Christophe Mendy

Personal information
- Full name: Christophe Mendy
- Nationality: France
- Born: 4 August 1971 (age 54) Rouen, Normandy, France
- Height: 1.90 m (6 ft 3 in)
- Weight: 91 kg (201 lb)

Sport
- Sport: Boxing
- Weight class: Heavyweight
- Club: BC Deville-lès-Rouen

Medal record
Men's amateur boxing
Representing France
World Amateur Championships
| Bronze medal – third place | 1995 Berlin | Heavyweight |
European Amateur Championships
| Silver medal – second place | 1996 Vejle | Heavyweight |
Mediterranean Games
| Gold medal – first place | 1993 Narbonne | Super Heavyweight |

= Christophe Mendy =

French boxer

Christophe Mendy (born 4 August 1971) is a French retired boxer who represented France in the heavyweight division (- 91 kg) during the 1990s.
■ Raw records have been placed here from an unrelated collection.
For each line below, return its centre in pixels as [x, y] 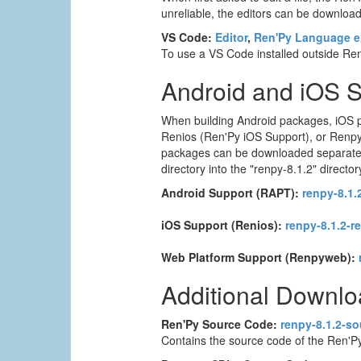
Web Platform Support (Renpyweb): [259, 257]
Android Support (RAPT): [230, 193]
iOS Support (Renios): [222, 225]
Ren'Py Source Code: [220, 324]
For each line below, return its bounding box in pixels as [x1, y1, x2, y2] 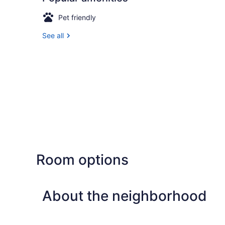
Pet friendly [58, 13, 96, 22]
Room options [36, 151, 129, 168]
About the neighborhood [42, 187, 207, 204]
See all [42, 31, 64, 40]
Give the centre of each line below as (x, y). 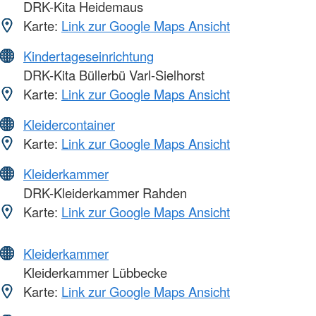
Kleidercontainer (69, 124)
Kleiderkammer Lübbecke (93, 273)
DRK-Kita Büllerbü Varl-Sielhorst (112, 75)
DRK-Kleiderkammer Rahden (103, 193)
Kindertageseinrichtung (89, 56)
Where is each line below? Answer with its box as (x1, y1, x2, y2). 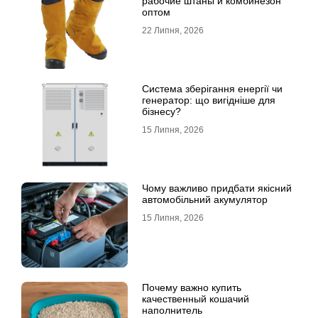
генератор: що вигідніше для (142, 94, 275, 106)
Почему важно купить (142, 282, 241, 294)
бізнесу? (142, 106, 181, 118)
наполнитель (142, 305, 202, 317)
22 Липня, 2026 (142, 26, 204, 36)
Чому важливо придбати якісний (142, 182, 292, 194)
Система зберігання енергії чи (142, 83, 283, 95)
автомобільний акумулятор (142, 194, 268, 206)
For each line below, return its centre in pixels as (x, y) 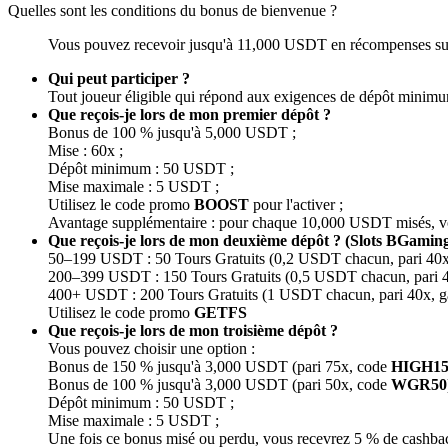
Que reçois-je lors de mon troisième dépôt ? (193, 330)
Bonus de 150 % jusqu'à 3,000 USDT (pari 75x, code (219, 366)
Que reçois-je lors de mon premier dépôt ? (189, 114)
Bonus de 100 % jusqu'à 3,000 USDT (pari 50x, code (219, 384)
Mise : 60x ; (85, 150)
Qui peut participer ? (119, 78)
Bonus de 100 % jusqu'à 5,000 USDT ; (172, 132)
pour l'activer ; (296, 204)

He won the bronze medal at the 1995 World Amateur Boxing Championships in Berlin, Germany, where he was defeated in the semifinals by Cuban legend Félix Savón. A year later he ended up second at the 1996 European Amateur Boxing Championships in Vejle, Denmark. A couple of months later Mendy represented France at the 1996 Summer Olympics in Atlanta, Georgia.

==Early life==
Mendy was born in Rouen, Normandy, in Western France. He began boxing at the age of 10 and soon came to be noticed by the local trainers, becoming an amateur boxer in the cruiser-weight division at the age of 17. He won various local championships and became vice-champion of France. He then came to be noticed by scouts for the French national team.

==Amateur career==
In 1990, his first international tournament in Medan, Indonesia, he was the gold medallist. When he returned home, he joined the Battalion of Joinville, E.I.S. (National Army School for Sports) reserved for the French sports elite. This year he also became the Heavyweight Champion of France.

In 1991 he joined the National Institute for the Study of Sports and Physical Fitness (INSEP). There he studied for 5 years while representing France at various international meetings and tournaments collecting various medals and awards. At Almería, Spain, he beat German Kraulenko and loses a decision to Željko Mavrović (Croatia).

The following month, a tournament takes place at Boulogne sur Mer. Christophe beats Raymond Meygerse (Germany) and Igor Andreev (Russia) to gain the silver medal. He loses a decision in the final bout to Arnold Vanderlijde (Netherlands).
In Athens, Greece, at the Mediterranean Games of 1991, Christophe again faces Željko Mavrović and loses in a decision. In Ankara, Turkey, he boxes Rebua and Georgi Kandelaki (Geo.) and wins Gold. The day after the final of the 1992 championship, he leaves for Halle, Germany, to take part in the qualifying tournament for the 1992 Olympic Games in Barcelona. This time, he will finish fourth and will not go to Barcelona. Disappointed, he leaves the French team and returns Home to Normandy. After a few months of reflection and soul searching, he joins the ranks of the Semi-professionals and wins two contests.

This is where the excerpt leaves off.